Core Concept: Quantum sensors probe uncharted territories, from Earth’s crust to the human brain

Stephen Battersby

The quantum realm is often portrayed as weird and nebulous, far removed from our everyday world. Subatomic particles can be in many places at once or linked across vast distances by the intimate connection known as entanglement. But researchers are now using this quantum fuzziness to forge a new set of practical tools.

In this entanglement-assisted magnetometer, lenses, and other optical devices steer a laser beam to the small glass cell filled with cesium vapor, and a photodetector above records the effect of magnetic fields on light emitted by the cesium atoms. Image credit: Ola J. Joensen (Niels Bohr Institute, Copenhagen, Denmark).

Although quantum computers gain the most headlines, a quieter revolution in the world of sensors may be just as profound. Quantum states, such as the spin of an electron, have a peculiar delicacy that is being exploited to detect tiny variations in gravity and magnetism, opening up a range of applications that could give us a clearer view of the world beneath our feet and provide deep insights into our own biology.

This has become possible thanks to continuing advances in components such as lasers and cooling systems that allow researchers and engineers to manipulate the quantum states of atoms and measure how they are affected by their environment. “We are at this sweet spot where we have quantum systems under sufficient control,” says Kai Bongs, who leads the Quantum Sensors and Metrology Hub (1), a collaboration between academics and industry centered at the University of Birmingham in the United Kingdom.

Some of the large vacuum systems and magnetic traps now used to hold cold atoms are being replaced with chip-scale devices, while researchers are developing compact, low-power lasers that could make quantum sensors much more accessible. “The early devices are still clumsy, but now we can start iterating down to make them smaller, cheaper, easier to use, and more robust,” says Bongs.

Ground States

Universities and companies around the world are harnessing the intricacies of quantum mechanics for many tasks, such as navigation using quantum gyroscopes, but the two biggest targets at the moment are magnetic and gravitational fields.

The big payoff for quantum gravity sensors is picking up the subtle signals of buried infrastructure. “Whenever you break ground, the first thing you come across is buried hazards — foundations, pipes, and so on,” says Nicole Metje, a professor of civil engineering at the University of Birmingham. Digging holes to find these obstacles can be enormously time consuming, so it would be much more efficient to peer through the ground and identify what lies beneath. Ground-penetrating radar and probes that measure the electrical conductivity of the ground already offer a limited subterranean view, but they struggle to spot small, deeply buried objects: a water-filled pipe with a 1-meter diameter would be undetectable at more than 5 meters down, for example. Electrically conducting soil, such as wet clay, also blocks many of these methods.

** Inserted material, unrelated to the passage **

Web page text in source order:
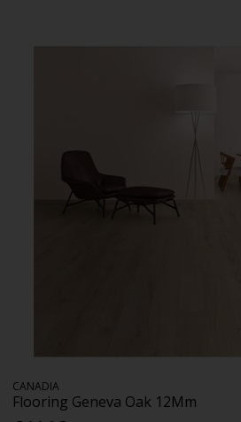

Gravity is immune to such shielding effects. Mass generates gravity, so any cavity or object with a lower density than its surroundings will result in a minuscule decrease in the local force of gravity.

Existing gravimeters are based on a small mass hanging from a spring, and ground vibrations can muddle their readings. Surveyors rarely use this technique because it can take several minutes to cancel out these vibrations for each measurement.

The quantum gravimeters being developed at the University of Birmingham should be able to do much better. They use lasers and magnetic fields to trap and move a cloud of cold rubidium atoms inside a vacuum chamber. According to quantum mechanics, each atom is described by a wavefunction — an oscillating mathematical function that determines the probability of finding the atom in a given position and state. To make a gravity measurement, a laser first puts each atom into a hybrid quantum state known as a superposition, which allows it to simultaneously have slightly lower and higher energies. Then the laser gives the cloud a kick so that the higher-energy half of the wavefunction moves up from the low-energy half by a few centimeters. Another kick then moves the two halves back together again so that the wavefunctions overlap and interfere with one another, like two converging sets of ocean waves.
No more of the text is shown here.